(Stored records)
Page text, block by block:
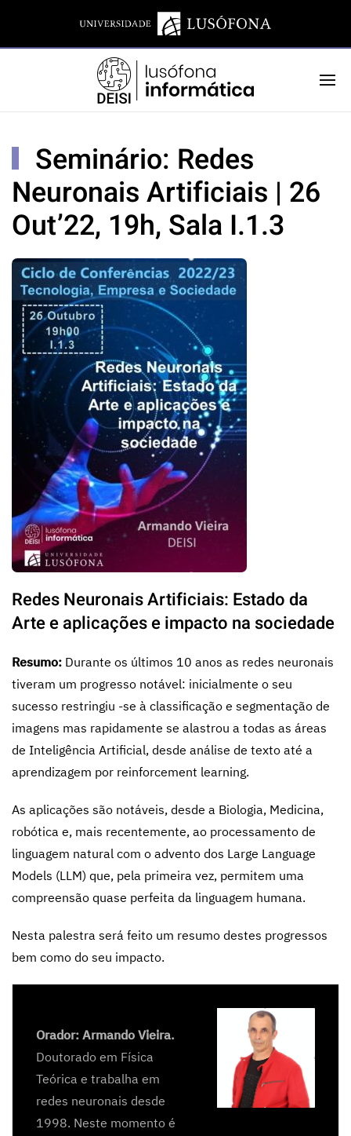
Seminário: Redes
Neuronais Artificiais | 26
Out’22, 19h, Sala I.1.3
Redes Neuronais Artificiais: Estado da
Arte e aplicações e impacto na sociedade
Resumo: Durante os últimos 10 anos as redes neuronais
tiveram um progresso notável: inicialmente o seu
sucesso restringiu -se à classificação e segmentação de
imagens mas rapidamente se alastrou a todas as áreas
de Inteligência Artificial, desde análise de texto até a
aprendizagem por reinforcement learning.
As aplicações são notáveis, desde a Biologia, Medicina,
robótica e, mais recentemente, ao processamento de
linguagem natural com o advento dos Large Language
Models (LLM) que, pela primeira vez, permitem uma
compreensão quase perfeita da linguagem humana.
Nesta palestra será feito um resumo destes progressos
bem como do seu impacto.
Orador: Armando Vieira.
Doutorado em Física
Teórica e trabalha em
redes neuronais desde
1998. Neste momento é
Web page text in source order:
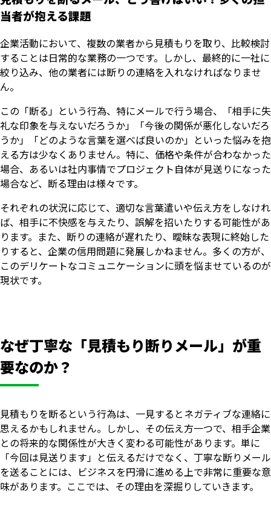
当者が抱える課題
企業活動において、複数の業者から見積もりを取り、比較検討
することは日常的な業務の一つです。しかし、最終的に一社に
絞り込み、他の業者には断りの連絡を入れなければなりませ
ん。
この「断る」という行為、特にメールで行う場合、「相手に失
礼な印象を与えないだろうか」「今後の関係が悪化しないだろ
うか」「どのような言葉を選べば良いのか」といった悩みを抱
える方は少なくありません。特に、価格や条件が合わなかった
場合、あるいは社内事情でプロジェクト自体が見送りになった
場合など、断る理由は様々です。
それぞれの状況に応じて、適切な言葉遣いや伝え方をしなけれ
ば、相手に不快感を与えたり、誤解を招いたりする可能性があ
ります。また、断りの連絡が遅れたり、曖昧な表現に終始した
りすると、企業の信用問題に発展しかねません。多くの方が、
このデリケートなコミュニケーションに頭を悩ませているのが
現状です。
なぜ丁寧な「見積もり断りメール」が重
要なのか？
見積もりを断るという行為は、一見するとネガティブな連絡に
思えるかもしれません。しかし、その伝え方一つで、相手企業
との将来的な関係性が大きく変わる可能性があります。単に
「今回は見送ります」と伝えるだけでなく、丁寧な断りメール
を送ることには、ビジネスを円滑に進める上で非常に重要な意
味があります。ここでは、その理由を深掘りしていきます。
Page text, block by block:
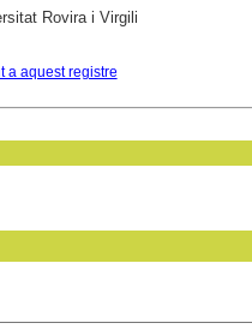
Rovira i Virgili
a aquest registre
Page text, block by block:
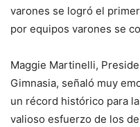
varones se logró el
por equipos varones se
Maggie Martinelli,
Gimnasia, señaló muy
un récord histórico para
valioso esfuerzo de los
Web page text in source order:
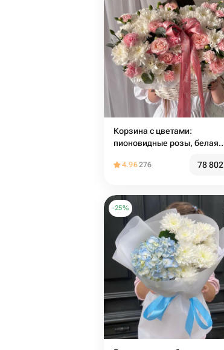
Корзина с цветами:
пионовидные розы, белая
эвкалипта🌸Размер М
4.96276 78 802
-25%
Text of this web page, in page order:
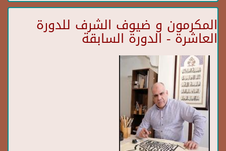
المكرمون و ضيوف الشرف للدورة
العاشرة - الدورة السابقة
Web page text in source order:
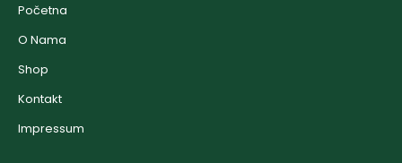
Početna
O Nama
Shop
Kontakt
Impressum
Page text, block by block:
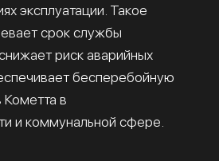
эксплуатации. Такое
срок службы
риск аварийных
бесперебойную
Кометта в
и коммунальной сфере.
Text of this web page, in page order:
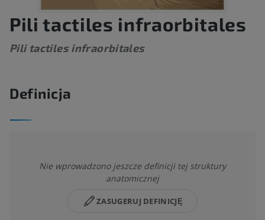
Pili tactiles infraorbitales
Pili tactiles infraorbitales
Definicja
Nie wprowadzono jeszcze definicji tej struktury
anatomicznej
ZASUGERUJ DEFINICJĘ
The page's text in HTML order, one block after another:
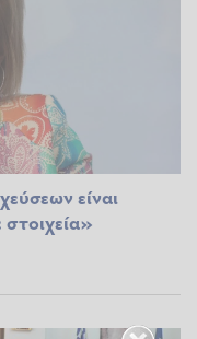
είναι
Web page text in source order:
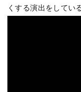
くする演出をしてい
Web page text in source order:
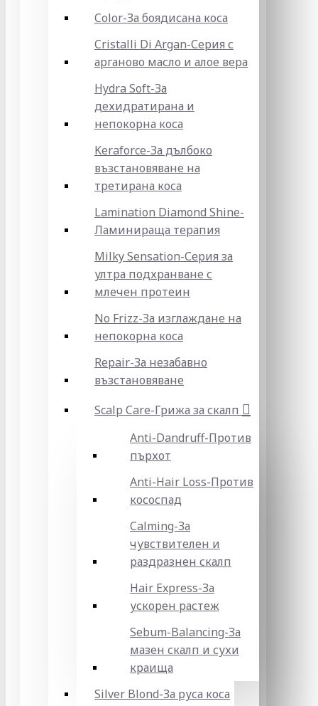
Color-За боядисана коса
Cristalli Di Argan-Серия с
арганово масло и алое вера
Hydra Soft-За
дехидратирана и
непокорна коса
Keraforce-За дълбоко
възстановяване на
третирана коса
Lamination Diamond Shine-
Ламинираща терапия
Milky Sensation-Серия за
ултра подхранване с
млечен протеин
No Frizz-За изглаждане на
непокорна коса
Repair-За незабавно
възстановяване
Scalp Care-Грижа за скалп
Anti-Dandruff-Против
пърхот
Anti-Hair Loss-Против
кососпад
Calming-За
чувствителен и
раздразнен скалп
Hair Express-За
ускорен растеж
Sebum-Balancing-За
мазен скалп и сухи
краища
Silver Blond-За руса коса
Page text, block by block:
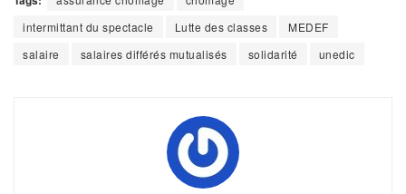
intermittant du spectacle
Lutte des classes
MEDEF
salaire
salaires différés mutualisés solidarité unedic
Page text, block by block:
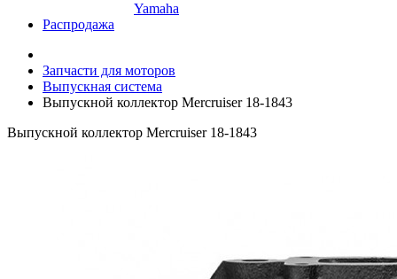
Yamaha
Распродажа
Запчасти для моторов
Выпускная система
Выпускной коллектор Mercruiser 18-1843
Выпускной коллектор Mercruiser 18-1843

*WORK ORDER*: The records above need to be copied exactly, with the pictures left out.

*RESULT FOR THIS TASK*:
Page text, block by block:
Seminário: Redes
Neuronais Artificiais | 26
Out’22, 19h, Sala I.1.3
Redes Neuronais Artificiais: Estado da
Arte e aplicações e impacto na sociedade
Resumo: Durante os últimos 10 anos as redes neuronais
tiveram um progresso notável: inicialmente o seu
sucesso restringiu -se à classificação e segmentação de
imagens mas rapidamente se alastrou a todas as áreas
de Inteligência Artificial, desde análise de texto até a
aprendizagem por reinforcement learning.
As aplicações são notáveis, desde a Biologia, Medicina,
robótica e, mais recentemente, ao processamento de
linguagem natural com o advento dos Large Language
Models (LLM) que, pela primeira vez, permitem uma
compreensão quase perfeita da linguagem humana.
Nesta palestra será feito um resumo destes progressos
bem como do seu impacto.
Orador: Armando Vieira.
Doutorado em Física
Teórica e trabalha em
redes neuronais desde
1998. Neste momento é
Web page text in source order:
当者が抱える課題
企業活動において、複数の業者から見積もりを取り、比較検討
することは日常的な業務の一つです。しかし、最終的に一社に
絞り込み、他の業者には断りの連絡を入れなければなりませ
ん。
この「断る」という行為、特にメールで行う場合、「相手に失
礼な印象を与えないだろうか」「今後の関係が悪化しないだろ
うか」「どのような言葉を選べば良いのか」といった悩みを抱
える方は少なくありません。特に、価格や条件が合わなかった
場合、あるいは社内事情でプロジェクト自体が見送りになった
場合など、断る理由は様々です。
それぞれの状況に応じて、適切な言葉遣いや伝え方をしなけれ
ば、相手に不快感を与えたり、誤解を招いたりする可能性があ
ります。また、断りの連絡が遅れたり、曖昧な表現に終始した
りすると、企業の信用問題に発展しかねません。多くの方が、
このデリケートなコミュニケーションに頭を悩ませているのが
現状です。
なぜ丁寧な「見積もり断りメール」が重
要なのか？
見積もりを断るという行為は、一見するとネガティブな連絡に
思えるかもしれません。しかし、その伝え方一つで、相手企業
との将来的な関係性が大きく変わる可能性があります。単に
「今回は見送ります」と伝えるだけでなく、丁寧な断りメール
を送ることには、ビジネスを円滑に進める上で非常に重要な意
味があります。ここでは、その理由を深掘りしていきます。
Page text, block by block:
Rovira i Virgili
a aquest registre
Page text, block by block:
varones se logró el
por equipos varones se
Maggie Martinelli,
Gimnasia, señaló muy
un récord histórico para
valioso esfuerzo de los
Web page text in source order:
Корзина с цветами:
пионовидные розы, белая
эвкалипта🌸Размер М
4.96276 78 802
-25%
Text of this web page, in page order:
المكرمون و ضيوف الشرف للدورة
العاشرة - الدورة السابقة
Web page text in source order:
Početna
O Nama
Shop
Kontakt
Impressum
Page text, block by block:
эксплуатации. Такое
срок службы
риск аварийных
бесперебойную
Кометта в
и коммунальной сфере.
Text of this web page, in page order:
Pili tactiles infraorbitales
Pili tactiles infraorbitales
Definicja
Nie wprowadzono jeszcze definicji tej struktury
anatomicznej
ZASUGERUJ DEFINICJĘ
The page's text in HTML order, one block after another:
είναι
Web page text in source order:
くする演出をしてい
Web page text in source order:
Color-За боядисана коса
Cristalli Di Argan-Серия с
арганово масло и алое вера
Hydra Soft-За
дехидратирана и
непокорна коса
Keraforce-За дълбоко
възстановяване на
третирана коса
Lamination Diamond Shine-
Ламинираща терапия
Milky Sensation-Серия за
ултра подхранване с
млечен протеин
No Frizz-За изглаждане на
непокорна коса
Repair-За незабавно
възстановяване
Scalp Care-Грижа за скалп
Anti-Dandruff-Против
пърхот
Anti-Hair Loss-Против
кососпад
Calming-За
чувствителен и
раздразнен скалп
Hair Express-За
ускорен растеж
Sebum-Balancing-За
мазен скалп и сухи
краища
Silver Blond-За руса коса
Page text, block by block:
intermittant du spectacle
Lutte des classes
MEDEF
salaire
salaires différés mutualisés solidarité unedic
Page text, block by block:
Yamaha
Распродажа
Запчасти для моторов
Выпускная система
Выпускной коллектор Mercruiser 18-1843
Выпускной коллектор Mercruiser 18-1843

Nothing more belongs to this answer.